И вдруг, помню, мне стало ужасно омерзительно вспоминать… и досадно и тошно, и на них и на себя. Я в чем-то упрекал себя и старался думать о другом. «Почему у меня нет ни малейшего негодования на Версилова за историю с соседкой?» – пришло мне вдруг в голову. С моей стороны, я твердо был убежден, что он сыграл тут любовную роль и приходил с тем, чтоб повеселиться, но собственно это не возмущало меня. Мне даже казалось, что иначе его и представить нельзя, и хоть я и в самом деле был рад, что его осрамили, но не винил его. Мне не то было важно; мне важно было то, что он так озлобленно посмотрел на меня, когда я вошел с соседкой, так посмотрел, как никогда. «Наконец-то и он посмотрел на меня серьезно!» – подумал я с замиранием сердца. О, если б я не любил его, я бы не обрадовался так его ненависти!

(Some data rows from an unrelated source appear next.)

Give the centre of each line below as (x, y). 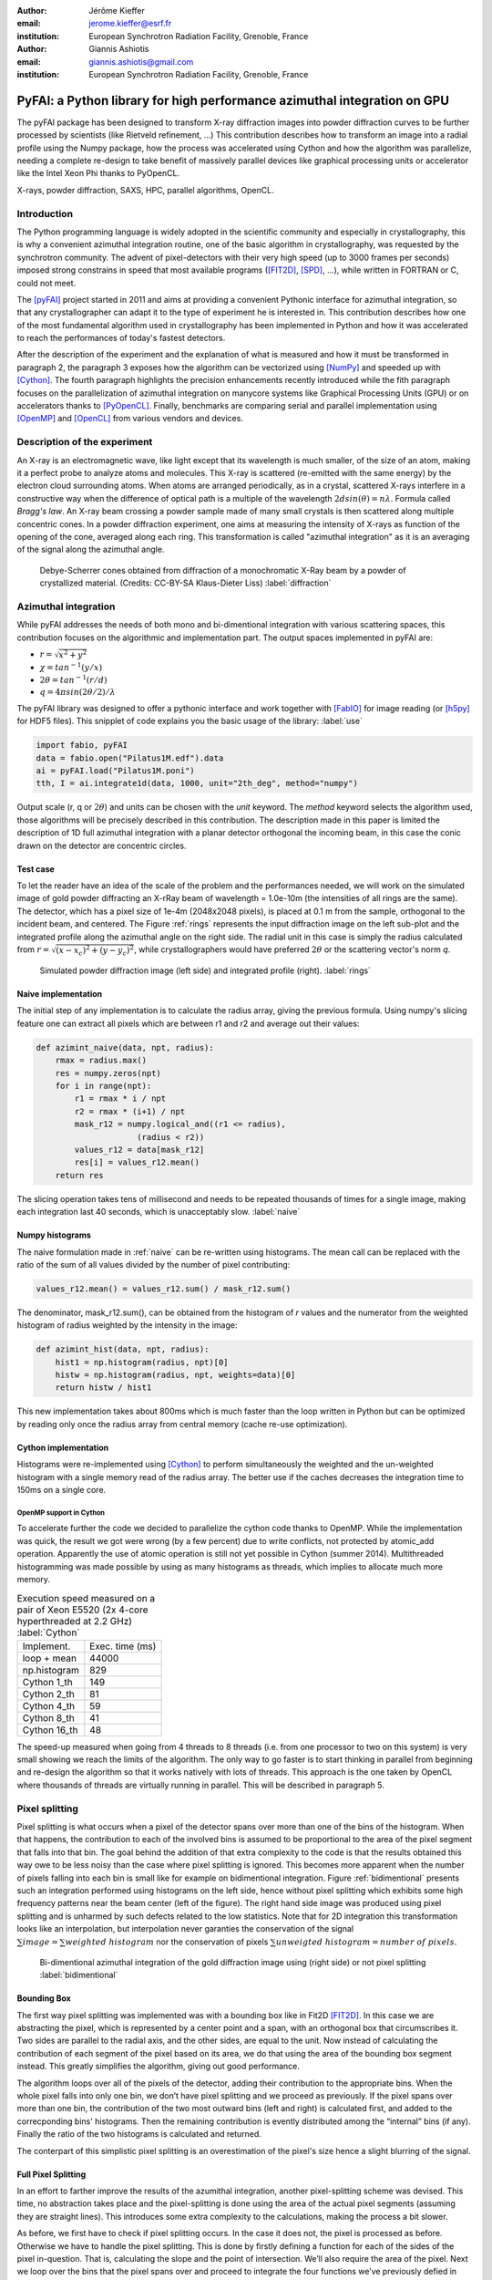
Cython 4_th (49, 1705)
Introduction (45, 213)
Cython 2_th (48, 1694)
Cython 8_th (48, 1717)
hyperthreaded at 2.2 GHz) (74, 1621)
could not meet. (46, 283)
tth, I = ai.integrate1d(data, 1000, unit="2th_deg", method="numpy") (197, 783)
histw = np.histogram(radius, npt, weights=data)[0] (175, 1375)
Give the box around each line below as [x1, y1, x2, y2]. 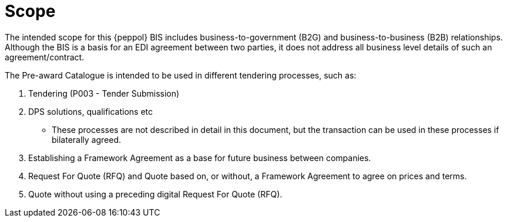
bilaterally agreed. [52, 134, 122, 145]
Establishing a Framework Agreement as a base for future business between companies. [28, 152, 371, 163]
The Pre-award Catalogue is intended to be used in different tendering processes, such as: [5, 70, 357, 80]
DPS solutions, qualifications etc [28, 106, 153, 117]
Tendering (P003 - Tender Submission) [28, 88, 180, 98]
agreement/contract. [5, 52, 85, 62]
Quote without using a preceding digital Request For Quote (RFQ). [28, 189, 283, 199]
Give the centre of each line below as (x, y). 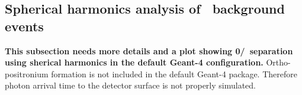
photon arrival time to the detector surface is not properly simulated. (130, 85)
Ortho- (278, 62)
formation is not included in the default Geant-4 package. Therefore (174, 73)
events (24, 26)
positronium (27, 73)
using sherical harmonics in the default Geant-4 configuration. (134, 62)
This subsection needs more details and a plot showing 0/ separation (149, 50)
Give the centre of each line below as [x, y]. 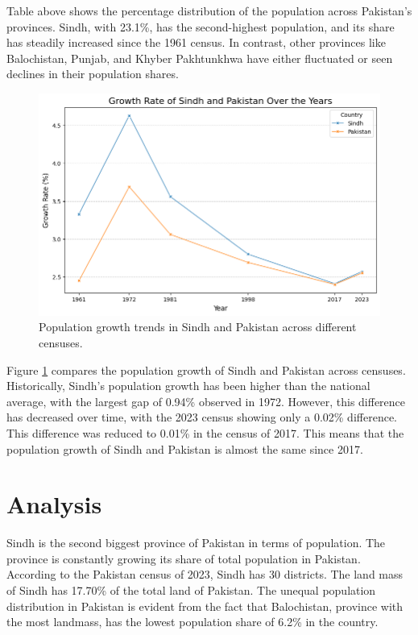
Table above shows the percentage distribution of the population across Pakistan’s [209, 10]
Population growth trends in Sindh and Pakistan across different [198, 327]
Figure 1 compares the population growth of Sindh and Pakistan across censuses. [206, 369]
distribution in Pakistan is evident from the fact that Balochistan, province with [205, 606]
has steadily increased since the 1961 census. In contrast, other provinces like [196, 42]
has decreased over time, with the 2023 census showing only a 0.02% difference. [202, 417]
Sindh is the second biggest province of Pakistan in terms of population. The [196, 543]
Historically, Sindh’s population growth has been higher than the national [188, 386]
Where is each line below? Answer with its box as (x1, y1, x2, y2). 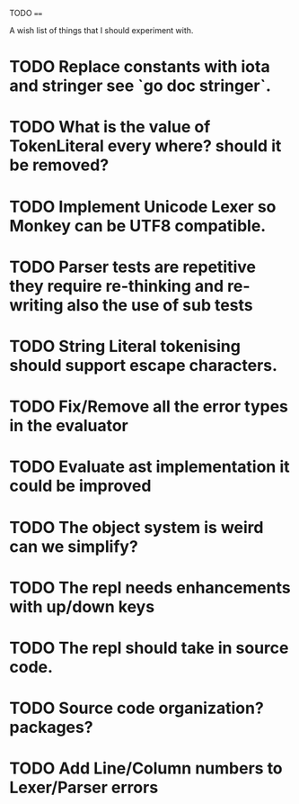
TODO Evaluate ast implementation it (9, 456, 290, 477)
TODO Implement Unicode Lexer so (9, 196, 277, 217)
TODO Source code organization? (9, 698, 265, 718)
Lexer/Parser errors (9, 778, 159, 798)
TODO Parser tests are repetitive (9, 257, 257, 277)
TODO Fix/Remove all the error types (9, 396, 289, 417)
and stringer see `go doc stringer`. (9, 76, 272, 96)
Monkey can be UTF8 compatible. (9, 215, 267, 236)
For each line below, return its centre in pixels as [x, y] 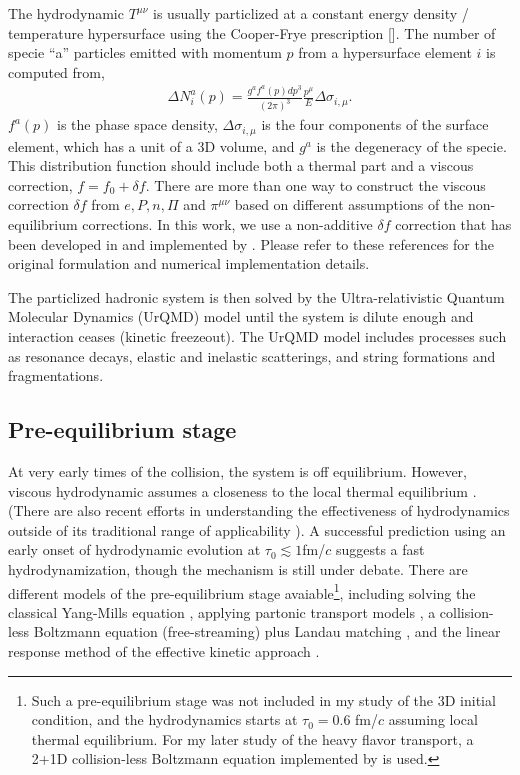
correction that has [453, 224]
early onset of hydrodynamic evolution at [134, 549]
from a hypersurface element [385, 52]
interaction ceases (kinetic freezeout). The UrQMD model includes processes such [257, 336]
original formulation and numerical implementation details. [189, 263]
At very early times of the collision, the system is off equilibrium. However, [237, 471]
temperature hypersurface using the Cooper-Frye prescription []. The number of [252, 32]
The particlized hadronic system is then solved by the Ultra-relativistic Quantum [256, 296]
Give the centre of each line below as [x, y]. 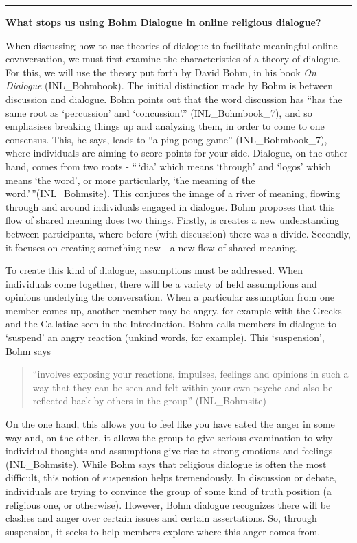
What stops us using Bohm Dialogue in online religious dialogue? [163, 22]
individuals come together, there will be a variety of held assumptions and [161, 283]
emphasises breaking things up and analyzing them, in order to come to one [165, 126]
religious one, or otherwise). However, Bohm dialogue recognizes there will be [168, 504]
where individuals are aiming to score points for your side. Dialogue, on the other [177, 153]
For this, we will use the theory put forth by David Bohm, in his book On [161, 72]
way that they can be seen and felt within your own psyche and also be [183, 387]
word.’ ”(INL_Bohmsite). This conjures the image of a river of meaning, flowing [173, 193]
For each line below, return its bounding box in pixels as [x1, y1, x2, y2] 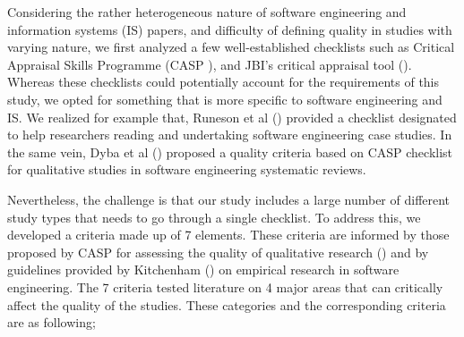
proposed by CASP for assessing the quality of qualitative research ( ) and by [7, 242, 429, 261]
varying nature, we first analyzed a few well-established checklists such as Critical [7, 38, 455, 56]
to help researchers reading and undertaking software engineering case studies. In [7, 125, 452, 144]
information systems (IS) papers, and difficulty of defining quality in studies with [7, 20, 452, 38]
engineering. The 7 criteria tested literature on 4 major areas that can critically [7, 277, 443, 296]
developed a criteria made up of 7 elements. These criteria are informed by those [7, 225, 450, 244]
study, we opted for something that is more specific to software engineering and [7, 89, 443, 108]
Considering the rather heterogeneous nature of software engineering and [7, 3, 407, 21]
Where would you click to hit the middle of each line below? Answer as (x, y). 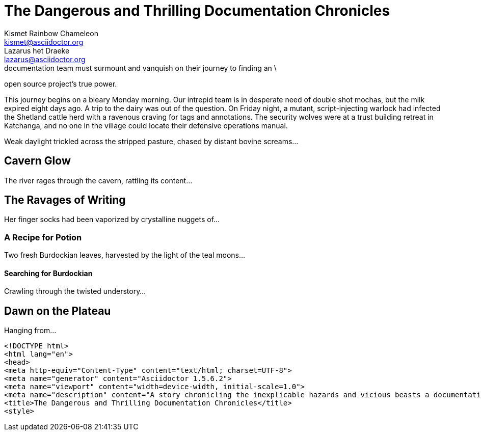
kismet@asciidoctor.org (44, 42)
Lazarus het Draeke (37, 50)
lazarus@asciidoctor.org (45, 59)
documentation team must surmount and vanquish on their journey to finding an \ (140, 68)
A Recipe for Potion (43, 237)
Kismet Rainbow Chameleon (51, 33)
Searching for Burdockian (48, 273)
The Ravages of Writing (65, 200)
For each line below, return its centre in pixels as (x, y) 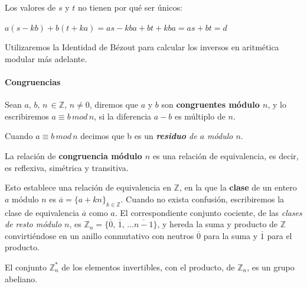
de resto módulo (33, 224)
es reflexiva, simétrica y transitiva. (67, 167)
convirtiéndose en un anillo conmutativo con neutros (99, 235)
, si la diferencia (123, 116)
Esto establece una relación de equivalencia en (88, 187)
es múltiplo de (200, 116)
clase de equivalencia (42, 212)
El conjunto (26, 267)
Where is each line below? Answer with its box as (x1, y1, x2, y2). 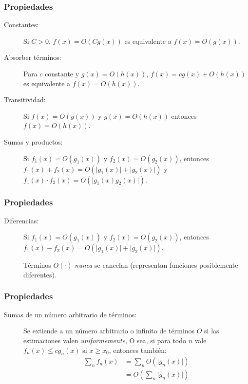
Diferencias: (4, 215, 39, 225)
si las (204, 326, 219, 336)
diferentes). (23, 269, 57, 279)
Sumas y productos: (4, 136, 63, 146)
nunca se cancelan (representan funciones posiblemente (75, 260, 238, 270)
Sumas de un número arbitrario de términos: (4, 309, 137, 319)
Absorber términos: (4, 52, 61, 62)
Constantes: (4, 19, 39, 30)
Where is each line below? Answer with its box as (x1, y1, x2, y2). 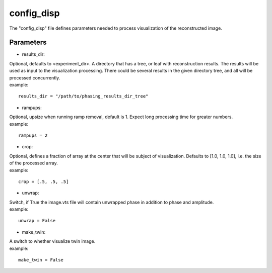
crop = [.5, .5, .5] (18, 178, 69, 185)
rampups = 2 (18, 132, 48, 138)
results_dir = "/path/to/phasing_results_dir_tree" (18, 94, 149, 99)
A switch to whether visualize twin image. (9, 238, 96, 244)
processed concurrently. (9, 74, 60, 80)
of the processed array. (9, 160, 58, 166)
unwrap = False (18, 218, 56, 224)
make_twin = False (18, 257, 64, 263)
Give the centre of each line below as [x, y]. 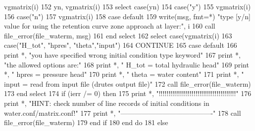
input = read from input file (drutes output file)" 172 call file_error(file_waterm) [127, 83]
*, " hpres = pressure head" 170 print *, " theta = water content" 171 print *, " [124, 74]
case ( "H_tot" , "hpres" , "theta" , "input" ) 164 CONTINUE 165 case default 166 [121, 45]
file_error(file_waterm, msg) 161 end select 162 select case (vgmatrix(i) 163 [118, 35]
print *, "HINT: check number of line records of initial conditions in [107, 103]
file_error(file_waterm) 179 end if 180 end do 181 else [86, 122]
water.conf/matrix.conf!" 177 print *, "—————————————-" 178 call [123, 113]
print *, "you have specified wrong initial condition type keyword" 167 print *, [122, 54]
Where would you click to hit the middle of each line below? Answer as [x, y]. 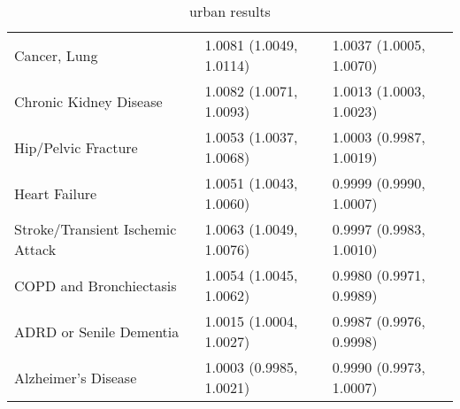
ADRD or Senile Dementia [97, 331]
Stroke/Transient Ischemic [96, 229]
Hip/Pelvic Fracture [76, 147]
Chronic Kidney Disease [88, 101]
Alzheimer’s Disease [76, 377]
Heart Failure [56, 193]
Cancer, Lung [56, 55]
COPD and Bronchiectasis [96, 285]
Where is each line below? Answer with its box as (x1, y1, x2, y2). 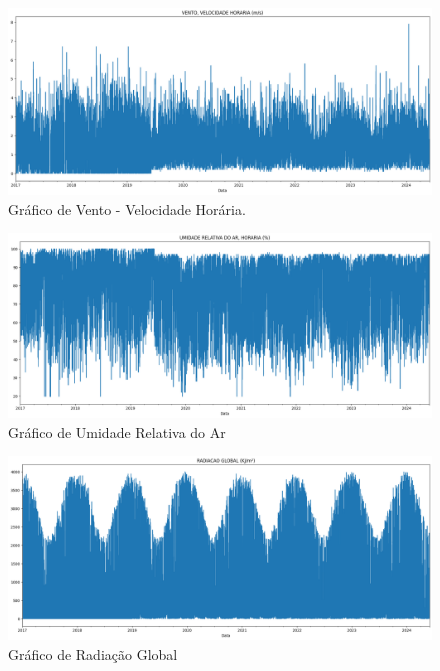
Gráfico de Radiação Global (8, 643, 178, 664)
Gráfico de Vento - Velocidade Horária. (8, 198, 246, 219)
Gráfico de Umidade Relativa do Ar (8, 421, 226, 442)
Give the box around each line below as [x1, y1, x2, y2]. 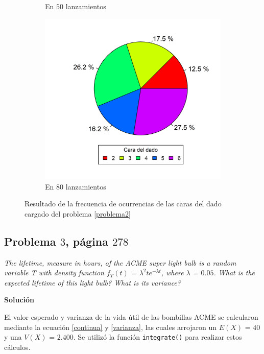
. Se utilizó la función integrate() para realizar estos [73, 332, 242, 342]
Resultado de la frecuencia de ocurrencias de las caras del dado [25, 198, 222, 209]
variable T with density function [4, 267, 104, 278]
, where [161, 267, 184, 278]
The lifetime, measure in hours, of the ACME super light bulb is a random [4, 257, 236, 268]
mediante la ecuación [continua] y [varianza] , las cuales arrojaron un [4, 321, 217, 332]
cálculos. [4, 341, 31, 352]
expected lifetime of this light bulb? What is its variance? [4, 277, 181, 288]
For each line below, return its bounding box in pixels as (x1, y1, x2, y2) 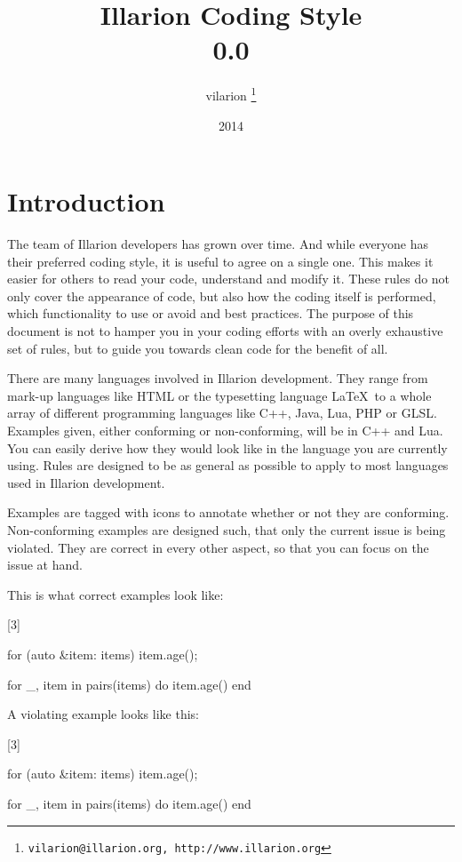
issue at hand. (7, 555, 83, 574)
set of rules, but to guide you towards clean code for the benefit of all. (7, 339, 388, 357)
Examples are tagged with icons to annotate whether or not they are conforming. (7, 503, 450, 522)
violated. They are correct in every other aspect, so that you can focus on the (7, 538, 429, 556)
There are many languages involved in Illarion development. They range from (7, 369, 428, 387)
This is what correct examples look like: (7, 585, 224, 603)
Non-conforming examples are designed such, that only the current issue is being (7, 521, 446, 539)
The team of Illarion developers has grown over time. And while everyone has (7, 235, 429, 253)
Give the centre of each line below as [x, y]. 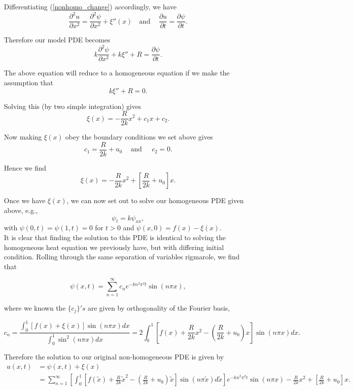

Наконец я задремал и совсем заснул. Помню лишь сквозь сон, как Васин, кончив занятие, аккуратно убрался и, пристально посмотрев на мой диван, разделся и потушил свечу. Был первый час пополуночи.

IV

Почти ровно через два часа я вскочил спросонья как полоумный и сел на моем диване. Из-за двери к соседкам раздавались страшные крики, плач и вой. Наша дверь отворена была настежь, а в коридоре, уже освещенном, кричали и бегали люди. Я кликнул было Васина, но догадался, что его уже нет на постели. Не зная, где найти спички, я нашарил мое платье и стал торопясь в темноте одеваться. К соседкам, очевидно, сбежались и хозяйка, а может быть, и жильцы. Вопил, впрочем, один голос, именно пожилой соседки, а вчерашний молодой голос, который я слишком хорошо запомнил, – совсем молчал; помню, что мне это, с первой мысли, пришло тогда в голову. Не успел я еще одеться, как поспешно вошел Васин; мигом, знакомой рукой, отыскал спички и осветил комнату. Он был в одном белье, в халате и в туфлях и тотчас принялся одеваться.

– Что случилось? – крикнул я ему.

– Пренеприятное и прехлопотливое дело! – ответил он почти злобно, – эта молодая соседка, про которую вы рассказывали, у себя в комнате повесилась.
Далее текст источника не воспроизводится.